I was initially using the Elasticsearch class as below:

from elasticsearch import Elasticsearch
....
elastic_conn = Elasticsearch(['<my_host>'], http_auth=('<my_user>', '<my_user_pwd>'))
qry = {"query": {"bool": {"must": [{"match": {"extension": "css"}}, {"match": {"machine.os": "ios"}}]}}}
res = elastic_conn.search(index="<my_index_name>", body=qry)
for doc in res['hits']['hits']:
print('got data...')

But, I need to implement connection pooling at server start up & use a connection from this pool (by using --> transport.get_connection()) for all future queries. I could not find a link to implement connection pooling using the above, hence did connection pooling using the "Transport" class.

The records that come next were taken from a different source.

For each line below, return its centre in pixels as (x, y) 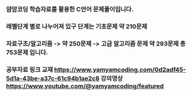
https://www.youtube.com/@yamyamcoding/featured (85, 86)
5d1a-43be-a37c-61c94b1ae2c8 (53, 78)
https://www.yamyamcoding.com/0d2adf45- (120, 70)
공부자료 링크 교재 (30, 70)
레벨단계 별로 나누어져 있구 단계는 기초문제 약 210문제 (77, 26)
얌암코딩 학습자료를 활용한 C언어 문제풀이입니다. (70, 9)
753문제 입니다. (27, 52)
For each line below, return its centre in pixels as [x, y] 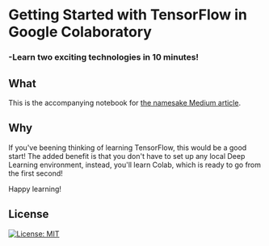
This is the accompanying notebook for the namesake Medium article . [124, 102]
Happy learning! [35, 189]
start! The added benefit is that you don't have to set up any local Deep [127, 156]
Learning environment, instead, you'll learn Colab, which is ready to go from [134, 165]
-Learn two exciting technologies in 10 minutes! [104, 57]
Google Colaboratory [80, 32]
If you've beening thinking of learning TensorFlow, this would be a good [128, 148]
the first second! [36, 173]
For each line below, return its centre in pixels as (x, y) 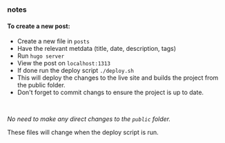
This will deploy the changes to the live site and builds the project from (118, 78)
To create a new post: (39, 26)
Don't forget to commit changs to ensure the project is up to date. (110, 92)
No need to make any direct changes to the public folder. (89, 119)
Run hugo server (41, 56)
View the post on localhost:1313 (63, 63)
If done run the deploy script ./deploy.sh (76, 71)
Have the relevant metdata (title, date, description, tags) (97, 49)
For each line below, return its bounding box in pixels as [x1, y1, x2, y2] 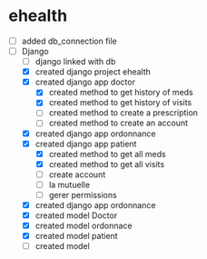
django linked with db [34, 56, 116, 67]
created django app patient [34, 138, 137, 149]
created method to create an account [48, 117, 188, 128]
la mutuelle [48, 179, 91, 190]
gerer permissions [48, 189, 117, 200]
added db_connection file [21, 35, 117, 46]
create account [48, 169, 106, 180]
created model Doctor [34, 210, 118, 221]
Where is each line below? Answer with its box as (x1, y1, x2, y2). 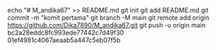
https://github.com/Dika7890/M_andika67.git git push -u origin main (7, 21, 206, 29)
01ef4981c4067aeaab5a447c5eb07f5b (7, 36, 121, 44)
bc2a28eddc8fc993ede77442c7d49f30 (7, 28, 124, 37)
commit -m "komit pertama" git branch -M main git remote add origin (7, 13, 210, 22)
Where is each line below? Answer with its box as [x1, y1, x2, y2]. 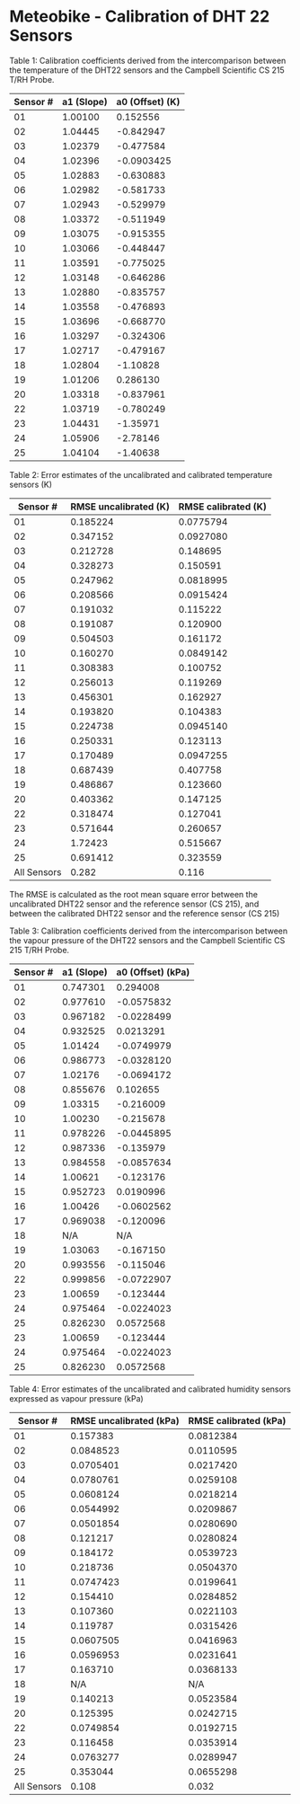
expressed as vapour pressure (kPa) [9, 1393, 144, 1403]
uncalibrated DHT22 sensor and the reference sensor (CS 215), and [9, 898, 260, 909]
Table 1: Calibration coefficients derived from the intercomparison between [9, 55, 287, 66]
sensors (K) [9, 479, 52, 490]
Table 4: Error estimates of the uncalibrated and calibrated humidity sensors [9, 1384, 292, 1394]
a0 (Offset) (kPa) [116, 966, 190, 978]
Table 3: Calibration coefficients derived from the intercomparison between [9, 925, 288, 936]
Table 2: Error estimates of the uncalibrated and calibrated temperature [9, 469, 273, 480]
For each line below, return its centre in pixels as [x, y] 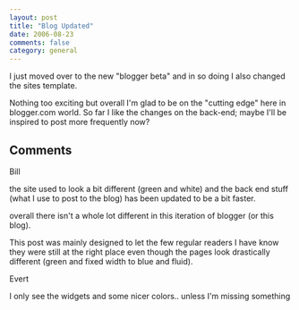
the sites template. [43, 86]
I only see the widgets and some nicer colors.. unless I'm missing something [150, 296]
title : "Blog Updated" [51, 26]
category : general [43, 51]
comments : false [39, 42]
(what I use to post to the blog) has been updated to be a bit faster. [133, 198]
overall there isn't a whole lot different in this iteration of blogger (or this [142, 215]
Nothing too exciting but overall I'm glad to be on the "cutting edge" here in [148, 103]
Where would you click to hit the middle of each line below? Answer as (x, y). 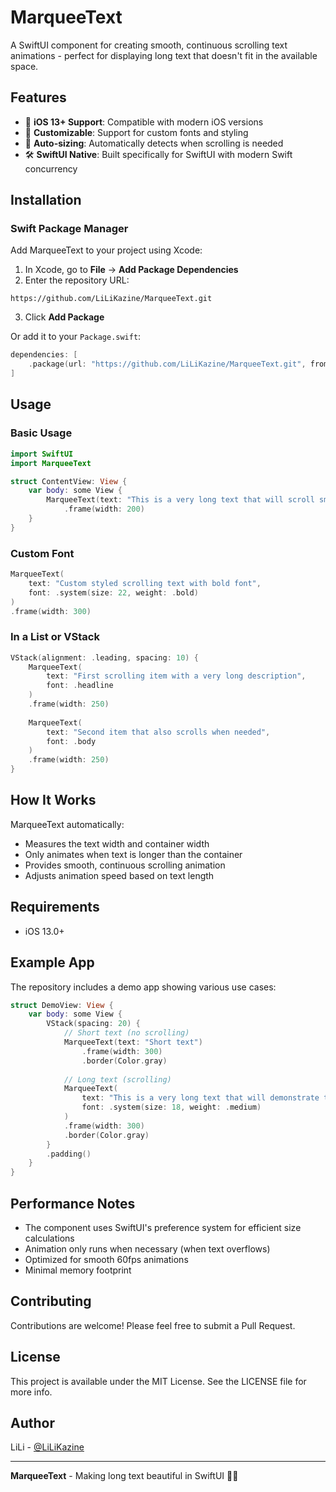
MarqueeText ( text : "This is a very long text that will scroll (180, 500)
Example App (52, 962)
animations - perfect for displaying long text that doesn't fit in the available (164, 55)
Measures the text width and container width (117, 843)
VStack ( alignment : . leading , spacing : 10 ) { (104, 657)
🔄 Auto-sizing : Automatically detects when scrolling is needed (154, 143)
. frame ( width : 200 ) (104, 509)
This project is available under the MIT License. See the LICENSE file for (158, 1381)
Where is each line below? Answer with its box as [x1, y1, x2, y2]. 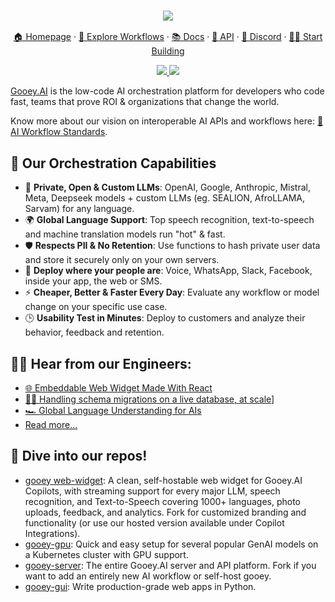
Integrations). [24, 527, 81, 539]
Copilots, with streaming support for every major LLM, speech [24, 485, 281, 497]
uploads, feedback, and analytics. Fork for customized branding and [24, 506, 307, 518]
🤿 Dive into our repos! [10, 448, 148, 465]
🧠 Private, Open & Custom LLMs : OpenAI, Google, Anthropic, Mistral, [24, 181, 311, 194]
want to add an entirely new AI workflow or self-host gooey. [24, 570, 272, 582]
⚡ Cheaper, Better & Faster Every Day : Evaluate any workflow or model [24, 286, 320, 299]
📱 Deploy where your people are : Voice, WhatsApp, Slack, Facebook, [24, 265, 313, 277]
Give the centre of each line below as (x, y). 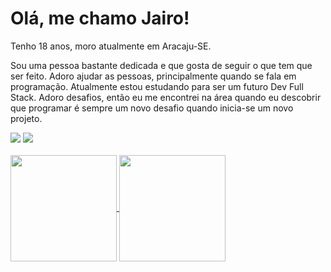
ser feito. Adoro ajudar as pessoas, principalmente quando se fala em (153, 76)
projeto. (26, 118)
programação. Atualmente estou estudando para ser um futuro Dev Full (157, 86)
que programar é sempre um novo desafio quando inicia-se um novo (152, 108)
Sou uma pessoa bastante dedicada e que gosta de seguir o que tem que (161, 65)
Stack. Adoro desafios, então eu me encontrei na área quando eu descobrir (166, 97)
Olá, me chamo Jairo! (100, 18)
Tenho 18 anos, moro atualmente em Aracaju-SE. (111, 46)
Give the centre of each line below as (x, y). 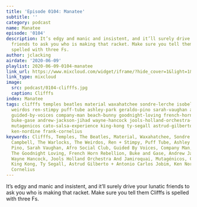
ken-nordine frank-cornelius (47, 132)
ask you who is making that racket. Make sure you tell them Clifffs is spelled (98, 192)
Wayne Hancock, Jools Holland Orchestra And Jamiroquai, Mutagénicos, (99, 159)
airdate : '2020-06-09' (34, 60)
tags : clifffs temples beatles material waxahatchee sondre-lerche (90, 104)
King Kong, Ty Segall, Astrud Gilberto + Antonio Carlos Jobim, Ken (97, 164)
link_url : (18, 72)
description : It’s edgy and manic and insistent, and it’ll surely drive (98, 39)
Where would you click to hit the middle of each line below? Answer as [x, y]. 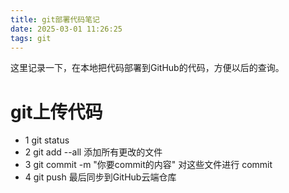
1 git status [47, 140]
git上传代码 [56, 112]
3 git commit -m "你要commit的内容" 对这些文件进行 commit [148, 165]
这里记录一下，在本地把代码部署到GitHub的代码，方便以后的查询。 [147, 68]
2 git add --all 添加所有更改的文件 [93, 152]
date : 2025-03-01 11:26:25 [66, 29]
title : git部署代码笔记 [55, 19]
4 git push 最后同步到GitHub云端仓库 [100, 177]
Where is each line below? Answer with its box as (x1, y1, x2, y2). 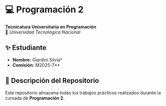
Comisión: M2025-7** (12, 62, 60, 68)
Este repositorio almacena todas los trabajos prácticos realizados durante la (5, 90, 161, 96)
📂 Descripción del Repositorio (5, 77, 99, 85)
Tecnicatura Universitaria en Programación (5, 23, 96, 30)
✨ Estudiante (5, 43, 46, 52)
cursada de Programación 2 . (5, 95, 65, 101)
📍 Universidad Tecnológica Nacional (5, 29, 81, 35)
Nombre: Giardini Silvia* (12, 57, 63, 63)
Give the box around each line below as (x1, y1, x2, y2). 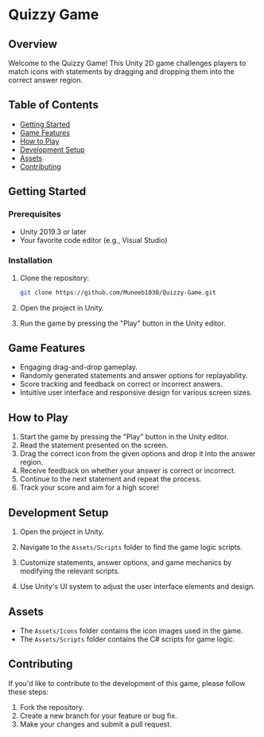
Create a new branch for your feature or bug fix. (19, 711, 177, 720)
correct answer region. (8, 76, 83, 84)
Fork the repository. (19, 702, 85, 712)
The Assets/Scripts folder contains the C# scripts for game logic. (19, 634, 235, 644)
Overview (8, 37, 58, 51)
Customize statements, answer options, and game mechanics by (19, 558, 232, 567)
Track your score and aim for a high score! (19, 483, 159, 493)
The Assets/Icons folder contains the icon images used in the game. (19, 626, 244, 635)
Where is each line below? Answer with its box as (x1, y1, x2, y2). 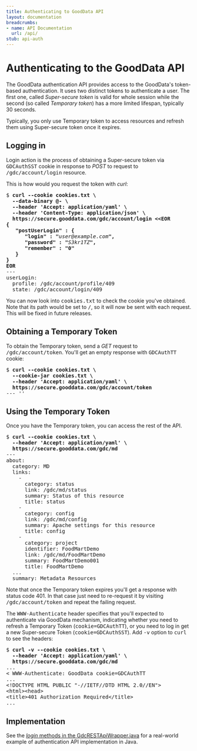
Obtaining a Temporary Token (6, 327, 118, 337)
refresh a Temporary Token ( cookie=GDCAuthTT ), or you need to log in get (6, 622, 189, 630)
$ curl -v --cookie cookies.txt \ (6, 647, 106, 653)
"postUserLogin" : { (15, 227, 75, 233)
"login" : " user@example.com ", (24, 233, 115, 239)
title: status (24, 499, 66, 505)
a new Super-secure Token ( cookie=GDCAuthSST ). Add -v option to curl (6, 629, 187, 636)
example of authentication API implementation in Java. (6, 738, 138, 746)

How can I implement connection pooling (at server start up) as per your link?

Thanks & Regards,
Sachin

Hi @ssharma7884,

If you use django you can create one module inside your project folder.

# es_conn.py
import elasticsearch
from django.conf import settings

es = elasticsearch.Elasticsearch(settings.ELASTIC_SERVER, **settings.ELASTIC_CONFIG)

The es instance will only initialize once on start up.
Elasticsearch instance already create a pool of connection from the provided array of hosts.

Then you can use it like this in other module.

# other_module.py
from es_conn import es

es.exists(index='index_name', doc_type='doc', id='123')

bry-c,
Thanks for your comments.
I am using flask & apache2. My existing connection pooling implementation is similar to what you have mentioned.
After your reply, I re-read the following links/sections which gave me the required details & clarifications I had missed out initially

https://elasticsearch-py.readthedocs.io/en/master/#persistent-connections
elasticsearch-py uses persistent connections inside of individual connection pools (one per each configured or sniffed node)

https://elasticsearch-py.readthedocs.io/en/master/#thread-safety
By default we allow urllib3 to open up to 10 connections to each node, if your application calls for more parallelism, use the maxsize parameter to raise the limit:

#maxsize parameter for connection poolsize
es = Elasticsearch(["host1", "host2"], maxsize=25)

Query

  1. Here, I am assuming that the parameter "maxsize" is for no. of persistent connections per confirgured node.
  2. As per the thread-safety link above :
    If your application is long-running consider turning on Sniffing to make sure the client is up to date on the cluster location.

My application is long running almost 24x7, so should I turn on sniffing mechanism?

Thanks & Regards,
Sachin Vyas.

I also came across the following 2 links, which provided further clarification:

https://elasticsearch-py.readthedocs.io/en/master/connection.html#elasticsearch.Urllib3HttpConnection

Refer the "maxsize" parameter comments under the above link & also the link:
https://urllib3.readthedocs.io/en/1.4/pools.html#api

Thanks & Regards,
Sachin Vyas.

Hi @ssharma7884,

Yes it’s better to enable sniffing as mentioned in the documentation.